Jay: So, kind of to dig a little bit deeper into that. I know you’ve been in school administration for a while and you probably have just some really neat stories where you’ve had a chance to directly or indirectly impact the lives of a student or a teacher or you know and sometimes maybe both. But take us if you don’t mind, if you could share just one of the most meaningful stories that you’ve had, of the impact that you’ve been able to make.
Doug: That’s a good question. A lot of them unfortunately had ended…let me think, let me get out of my negative brain here and get some positive. We had it for a long time in the middle school that I was at didn’t have the grace reputation, it’s since very much turned around. But we had, we had many difficulties. I say probably one of the things, one of the ones I remember, this is from earlier on. It was a young lady who, not into much detail but she had a drug problem even in 8th grade. And had a really poor attendance, she had just absolute poor attendance and it was horrible. And what would happen is that when she tended to get in trouble, she would, the only person that she would really talk to to calm down and talk was me. She just trusted that what I told her on many levels would be understood and then also sort of kept between us unless it was something that obviously I needed to really share with somebody else. She trusted that I wouldn’t judge her or treat her a certain way because of what she told me.
And I think what ended up happening towards the end of the year, she kind of got her act together and sort of the reason why I picked this as my success story is… just the final sort of last few months, the realization that you know I was that was person for her that kind of got her through 8th grade and she, she never really thanked me, but she did make it through. She went on to high school, and I kinda lost track after a year or two, so I don’t know how the story end. But she would come in and just say certain things to me and like she shared about, “Today’s going to be a good day” you know like early in the morning. And ok that’s great. You know, that was her way of saying, “Thank you, I know you’re there for me” so let me know, let me know how I’m doing this was what she was kind of asking and I would check on her frequently and just kind of walk in her room, you know kind of give her like a look and she’d kind of give me like a you know, like everything’s good and I’d turn around and walk out and yeah I just I don’t know, that was probably the one that I can remember and it’s been something like I guess I really hope she gets through that because it started off really poorly and I didn’t think we were gonna make it through the first month so that – don’t get me wrong, she got in trouble for the last few months, yeah, definitely got suspended a few times but we always welcomed her back with open arms, but she definitely still continued to make poor choices. This was not something where she turned herself 100% around.

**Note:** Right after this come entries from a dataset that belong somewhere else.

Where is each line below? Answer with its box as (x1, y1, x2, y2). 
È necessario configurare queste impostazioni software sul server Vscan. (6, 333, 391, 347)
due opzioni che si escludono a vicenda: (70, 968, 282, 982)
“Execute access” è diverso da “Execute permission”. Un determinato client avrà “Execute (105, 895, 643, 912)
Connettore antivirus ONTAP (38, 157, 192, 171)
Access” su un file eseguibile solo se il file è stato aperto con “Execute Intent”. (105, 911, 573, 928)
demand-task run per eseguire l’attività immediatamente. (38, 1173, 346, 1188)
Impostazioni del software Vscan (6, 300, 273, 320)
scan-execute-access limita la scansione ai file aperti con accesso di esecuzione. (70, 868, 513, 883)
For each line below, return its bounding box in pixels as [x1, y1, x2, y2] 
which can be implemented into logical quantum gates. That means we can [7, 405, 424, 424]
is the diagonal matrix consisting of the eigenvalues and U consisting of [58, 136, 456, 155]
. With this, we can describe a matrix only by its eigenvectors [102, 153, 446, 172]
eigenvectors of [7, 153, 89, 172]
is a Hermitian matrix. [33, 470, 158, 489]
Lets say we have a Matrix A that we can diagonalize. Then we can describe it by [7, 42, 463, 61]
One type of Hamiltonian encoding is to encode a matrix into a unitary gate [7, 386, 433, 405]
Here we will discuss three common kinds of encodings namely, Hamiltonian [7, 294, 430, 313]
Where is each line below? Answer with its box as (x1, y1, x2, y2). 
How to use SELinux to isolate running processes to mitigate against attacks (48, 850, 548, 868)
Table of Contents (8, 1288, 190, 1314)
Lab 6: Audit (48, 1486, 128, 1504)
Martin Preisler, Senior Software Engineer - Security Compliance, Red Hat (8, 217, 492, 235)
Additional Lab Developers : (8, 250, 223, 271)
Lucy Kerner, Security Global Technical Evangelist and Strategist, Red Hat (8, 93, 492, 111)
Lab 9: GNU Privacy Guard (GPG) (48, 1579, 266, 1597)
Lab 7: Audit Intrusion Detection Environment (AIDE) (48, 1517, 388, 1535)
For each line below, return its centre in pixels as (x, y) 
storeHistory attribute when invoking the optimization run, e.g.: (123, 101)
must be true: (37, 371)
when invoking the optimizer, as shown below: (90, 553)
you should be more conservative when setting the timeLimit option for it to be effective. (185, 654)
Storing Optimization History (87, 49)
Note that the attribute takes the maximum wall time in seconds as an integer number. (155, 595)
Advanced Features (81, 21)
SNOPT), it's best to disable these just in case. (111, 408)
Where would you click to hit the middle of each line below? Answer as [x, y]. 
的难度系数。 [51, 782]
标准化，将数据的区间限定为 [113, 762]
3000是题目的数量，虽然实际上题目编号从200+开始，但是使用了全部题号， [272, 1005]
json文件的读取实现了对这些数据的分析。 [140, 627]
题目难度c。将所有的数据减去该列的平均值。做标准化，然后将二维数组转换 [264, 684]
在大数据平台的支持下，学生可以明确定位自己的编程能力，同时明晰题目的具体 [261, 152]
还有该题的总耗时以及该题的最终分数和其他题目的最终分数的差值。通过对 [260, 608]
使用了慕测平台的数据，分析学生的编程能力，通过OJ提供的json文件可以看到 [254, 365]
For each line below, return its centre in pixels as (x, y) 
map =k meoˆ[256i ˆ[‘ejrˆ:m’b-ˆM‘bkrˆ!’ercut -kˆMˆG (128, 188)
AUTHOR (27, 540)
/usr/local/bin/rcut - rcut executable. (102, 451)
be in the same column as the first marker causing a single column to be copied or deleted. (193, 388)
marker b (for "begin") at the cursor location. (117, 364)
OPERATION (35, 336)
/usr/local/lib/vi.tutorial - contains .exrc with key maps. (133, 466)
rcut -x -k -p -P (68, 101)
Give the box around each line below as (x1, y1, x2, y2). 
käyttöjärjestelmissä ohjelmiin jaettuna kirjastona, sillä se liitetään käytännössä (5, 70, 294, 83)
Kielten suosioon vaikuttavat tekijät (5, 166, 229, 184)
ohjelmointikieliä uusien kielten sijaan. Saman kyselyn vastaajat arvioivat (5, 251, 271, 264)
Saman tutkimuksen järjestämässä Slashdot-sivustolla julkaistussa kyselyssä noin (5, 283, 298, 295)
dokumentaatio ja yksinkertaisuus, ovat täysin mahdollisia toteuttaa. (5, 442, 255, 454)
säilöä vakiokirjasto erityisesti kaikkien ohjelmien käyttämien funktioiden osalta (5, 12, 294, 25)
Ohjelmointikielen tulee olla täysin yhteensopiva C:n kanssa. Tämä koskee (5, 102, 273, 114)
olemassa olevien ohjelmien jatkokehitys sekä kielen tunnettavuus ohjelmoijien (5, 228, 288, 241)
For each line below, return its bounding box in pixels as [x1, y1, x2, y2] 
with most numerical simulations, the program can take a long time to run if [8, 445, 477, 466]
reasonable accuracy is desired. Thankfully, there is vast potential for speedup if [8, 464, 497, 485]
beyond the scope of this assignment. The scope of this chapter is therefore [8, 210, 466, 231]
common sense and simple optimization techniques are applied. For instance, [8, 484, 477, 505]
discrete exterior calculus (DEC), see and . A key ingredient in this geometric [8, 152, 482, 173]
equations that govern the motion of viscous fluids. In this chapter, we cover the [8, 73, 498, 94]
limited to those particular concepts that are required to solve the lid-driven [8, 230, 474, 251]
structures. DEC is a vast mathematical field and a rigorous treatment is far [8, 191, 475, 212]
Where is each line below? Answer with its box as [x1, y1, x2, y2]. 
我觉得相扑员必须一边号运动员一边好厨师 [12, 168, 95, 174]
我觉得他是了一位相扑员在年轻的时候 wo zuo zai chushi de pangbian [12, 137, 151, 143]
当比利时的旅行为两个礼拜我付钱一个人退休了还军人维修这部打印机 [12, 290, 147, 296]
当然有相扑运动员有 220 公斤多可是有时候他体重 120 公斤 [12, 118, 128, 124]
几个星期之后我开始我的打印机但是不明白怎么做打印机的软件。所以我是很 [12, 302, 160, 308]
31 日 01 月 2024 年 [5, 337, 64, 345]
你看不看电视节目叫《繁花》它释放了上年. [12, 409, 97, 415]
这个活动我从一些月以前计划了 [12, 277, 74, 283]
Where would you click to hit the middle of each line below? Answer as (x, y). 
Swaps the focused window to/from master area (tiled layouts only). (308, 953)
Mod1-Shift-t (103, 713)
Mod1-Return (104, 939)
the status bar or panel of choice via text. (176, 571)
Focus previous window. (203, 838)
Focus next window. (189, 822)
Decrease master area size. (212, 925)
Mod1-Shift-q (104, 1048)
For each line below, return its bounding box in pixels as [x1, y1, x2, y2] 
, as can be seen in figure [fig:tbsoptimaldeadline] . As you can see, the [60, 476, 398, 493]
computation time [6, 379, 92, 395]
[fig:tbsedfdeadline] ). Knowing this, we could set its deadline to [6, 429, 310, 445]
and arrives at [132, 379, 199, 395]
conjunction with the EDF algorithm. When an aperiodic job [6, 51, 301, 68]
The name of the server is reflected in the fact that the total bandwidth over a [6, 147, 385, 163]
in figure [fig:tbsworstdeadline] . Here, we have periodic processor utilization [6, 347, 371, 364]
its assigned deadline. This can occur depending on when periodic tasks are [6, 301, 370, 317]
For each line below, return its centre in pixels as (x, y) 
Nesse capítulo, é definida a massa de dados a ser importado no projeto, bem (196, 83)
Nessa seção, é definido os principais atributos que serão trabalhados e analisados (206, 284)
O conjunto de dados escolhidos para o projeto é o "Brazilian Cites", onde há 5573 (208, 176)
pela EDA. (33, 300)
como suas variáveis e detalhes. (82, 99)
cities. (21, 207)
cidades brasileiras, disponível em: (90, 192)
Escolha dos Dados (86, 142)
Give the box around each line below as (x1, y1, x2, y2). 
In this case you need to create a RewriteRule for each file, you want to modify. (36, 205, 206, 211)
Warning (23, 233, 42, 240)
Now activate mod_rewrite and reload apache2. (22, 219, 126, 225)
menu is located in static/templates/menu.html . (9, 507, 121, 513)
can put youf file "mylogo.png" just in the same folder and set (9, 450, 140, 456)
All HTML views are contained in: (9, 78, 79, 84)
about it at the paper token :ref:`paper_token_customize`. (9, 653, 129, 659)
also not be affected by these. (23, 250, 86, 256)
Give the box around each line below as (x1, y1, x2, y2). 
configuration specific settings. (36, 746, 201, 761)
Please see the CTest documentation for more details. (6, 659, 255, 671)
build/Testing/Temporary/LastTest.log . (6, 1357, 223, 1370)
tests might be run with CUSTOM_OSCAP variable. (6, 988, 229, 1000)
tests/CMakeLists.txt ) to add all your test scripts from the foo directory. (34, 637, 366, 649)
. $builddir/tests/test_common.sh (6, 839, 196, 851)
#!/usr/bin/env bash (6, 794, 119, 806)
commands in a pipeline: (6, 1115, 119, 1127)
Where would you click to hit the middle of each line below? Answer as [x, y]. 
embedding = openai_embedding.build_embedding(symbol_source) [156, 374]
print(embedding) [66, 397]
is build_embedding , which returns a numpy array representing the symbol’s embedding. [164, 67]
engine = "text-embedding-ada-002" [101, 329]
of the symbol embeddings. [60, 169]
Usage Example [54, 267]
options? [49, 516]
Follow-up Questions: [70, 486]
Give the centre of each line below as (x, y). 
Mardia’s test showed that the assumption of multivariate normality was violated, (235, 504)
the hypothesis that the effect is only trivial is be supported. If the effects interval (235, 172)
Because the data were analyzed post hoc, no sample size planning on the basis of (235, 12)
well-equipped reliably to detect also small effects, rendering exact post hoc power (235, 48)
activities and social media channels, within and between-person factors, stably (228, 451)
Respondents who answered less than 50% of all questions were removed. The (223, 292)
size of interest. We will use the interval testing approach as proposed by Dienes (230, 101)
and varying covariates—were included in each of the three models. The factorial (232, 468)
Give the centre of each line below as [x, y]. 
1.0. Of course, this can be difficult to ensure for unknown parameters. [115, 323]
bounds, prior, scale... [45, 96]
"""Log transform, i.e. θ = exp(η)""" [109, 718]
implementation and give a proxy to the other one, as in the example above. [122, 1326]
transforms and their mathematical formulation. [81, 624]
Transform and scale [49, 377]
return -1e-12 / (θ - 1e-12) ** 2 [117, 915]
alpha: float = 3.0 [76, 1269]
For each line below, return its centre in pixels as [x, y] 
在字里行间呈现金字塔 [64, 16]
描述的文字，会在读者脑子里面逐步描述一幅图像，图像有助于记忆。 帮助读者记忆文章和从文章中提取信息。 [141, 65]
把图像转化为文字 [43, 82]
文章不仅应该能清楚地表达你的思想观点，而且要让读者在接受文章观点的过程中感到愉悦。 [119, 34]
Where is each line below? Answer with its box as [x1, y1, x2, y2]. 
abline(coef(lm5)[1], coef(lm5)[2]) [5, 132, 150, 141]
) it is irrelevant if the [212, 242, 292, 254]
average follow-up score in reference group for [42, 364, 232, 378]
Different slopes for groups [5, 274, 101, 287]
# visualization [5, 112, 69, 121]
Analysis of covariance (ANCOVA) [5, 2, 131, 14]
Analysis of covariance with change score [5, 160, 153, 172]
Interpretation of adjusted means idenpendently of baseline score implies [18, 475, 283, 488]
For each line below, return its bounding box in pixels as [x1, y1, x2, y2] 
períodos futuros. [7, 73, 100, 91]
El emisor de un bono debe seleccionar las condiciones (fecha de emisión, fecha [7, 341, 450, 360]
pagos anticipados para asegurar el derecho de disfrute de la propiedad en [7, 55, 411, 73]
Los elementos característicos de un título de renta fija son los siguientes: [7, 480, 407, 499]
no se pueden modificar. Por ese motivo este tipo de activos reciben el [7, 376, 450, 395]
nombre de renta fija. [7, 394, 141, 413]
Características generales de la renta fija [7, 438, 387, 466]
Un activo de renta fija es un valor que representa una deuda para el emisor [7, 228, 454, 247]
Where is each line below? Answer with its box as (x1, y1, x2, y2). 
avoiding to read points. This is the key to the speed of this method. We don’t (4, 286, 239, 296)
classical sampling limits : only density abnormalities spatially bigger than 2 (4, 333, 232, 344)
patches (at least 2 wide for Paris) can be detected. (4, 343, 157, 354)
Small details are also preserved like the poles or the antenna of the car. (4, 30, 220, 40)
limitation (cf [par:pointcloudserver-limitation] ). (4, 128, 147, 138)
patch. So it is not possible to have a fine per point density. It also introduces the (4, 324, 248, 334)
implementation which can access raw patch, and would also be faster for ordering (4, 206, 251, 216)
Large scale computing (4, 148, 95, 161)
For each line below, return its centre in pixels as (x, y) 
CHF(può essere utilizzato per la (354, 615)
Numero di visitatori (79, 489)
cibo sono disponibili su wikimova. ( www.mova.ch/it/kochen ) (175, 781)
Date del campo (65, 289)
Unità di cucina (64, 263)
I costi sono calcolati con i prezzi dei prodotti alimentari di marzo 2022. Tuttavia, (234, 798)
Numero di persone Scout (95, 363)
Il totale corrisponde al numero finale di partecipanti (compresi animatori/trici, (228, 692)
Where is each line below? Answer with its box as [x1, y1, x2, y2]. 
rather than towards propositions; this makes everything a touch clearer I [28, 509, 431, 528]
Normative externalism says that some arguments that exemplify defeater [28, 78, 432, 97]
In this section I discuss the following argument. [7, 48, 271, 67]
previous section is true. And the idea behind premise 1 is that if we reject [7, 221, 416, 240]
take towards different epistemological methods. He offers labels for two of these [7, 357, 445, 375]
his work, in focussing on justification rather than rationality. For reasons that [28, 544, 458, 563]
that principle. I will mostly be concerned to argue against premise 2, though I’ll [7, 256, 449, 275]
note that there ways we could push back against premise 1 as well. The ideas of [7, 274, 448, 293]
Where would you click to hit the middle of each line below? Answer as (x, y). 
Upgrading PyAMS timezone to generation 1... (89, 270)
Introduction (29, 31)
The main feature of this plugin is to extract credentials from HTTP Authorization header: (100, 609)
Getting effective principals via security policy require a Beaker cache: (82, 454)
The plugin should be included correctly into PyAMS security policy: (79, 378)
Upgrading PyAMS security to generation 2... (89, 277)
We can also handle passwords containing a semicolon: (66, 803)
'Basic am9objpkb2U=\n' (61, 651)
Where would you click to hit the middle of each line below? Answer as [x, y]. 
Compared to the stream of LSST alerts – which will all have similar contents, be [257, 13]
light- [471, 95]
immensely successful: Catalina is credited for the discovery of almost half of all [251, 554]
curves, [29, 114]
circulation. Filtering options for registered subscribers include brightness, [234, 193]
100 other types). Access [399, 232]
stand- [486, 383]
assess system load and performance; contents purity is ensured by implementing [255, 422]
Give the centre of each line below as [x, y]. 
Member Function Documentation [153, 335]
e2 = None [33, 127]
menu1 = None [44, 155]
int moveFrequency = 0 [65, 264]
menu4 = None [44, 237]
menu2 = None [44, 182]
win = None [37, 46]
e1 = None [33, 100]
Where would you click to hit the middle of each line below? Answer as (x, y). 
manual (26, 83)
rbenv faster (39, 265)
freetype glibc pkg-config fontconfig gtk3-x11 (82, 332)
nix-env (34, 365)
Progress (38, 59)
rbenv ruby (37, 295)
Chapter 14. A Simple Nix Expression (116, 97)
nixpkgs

Doug: But going from someone I didn’t think was gonna make it at all. To someone that made it through the end of the year and was there that on last day in school. That to me was a success.
Jay: Yeah, well and it sounds like you probably were able to through your influence in the environment she was in there at the school probably be the primary positive impact on her life. If I would guess just with a lot of things maybe in her home life or other things, I mean who knows exactly but obviously you’re the reason that was positive for her.
Doug: Yeah, I think too. I think, you know sometimes I think what a position of power assistant principals are to kids. I think when they realize that the person who is in the utmost power who makes the decision on whether or not they can attend school by suspending them or calling their parents or whatever. I think when they can trust that person, there’s a big weight lifted off their shoulders. I mean, she had great, we had great teachers and she had great relationship with those teachers. But I think her relationship with me was like “he’s the ultimate power. The buck stops with him. If I can trust him, then I can make it through this year because I know that if I make mistakes, I will still come back in this building.” Because I think some administrators and I’ve seen this attitude. It is, “No, this kid can’t go here, he can’t be successful or she can’t be successful. It’s not gonna happen here. They are just too ruined or too messed up,” and that’s an attitude that I don’t take and I think she was hoping, you know she was sort of self-destructive and hoping that that was the attitude I was going to take and when I continue to say, “No, we’re good. You know we’re still good no matter what you do, we’re always gonna be good.” I think she finally started to realize that. That’s what kind of turned it around because I, I mean like I said, I think she had great relationships with the teachers. She just, she wanted to self-destruct and we just kind of we wouldn’t let her.
Jay: Yeah, that’s great. So, I have what would you say is probably the biggest difference between the impact you had as a teacher versus the impact you have now as an administrator?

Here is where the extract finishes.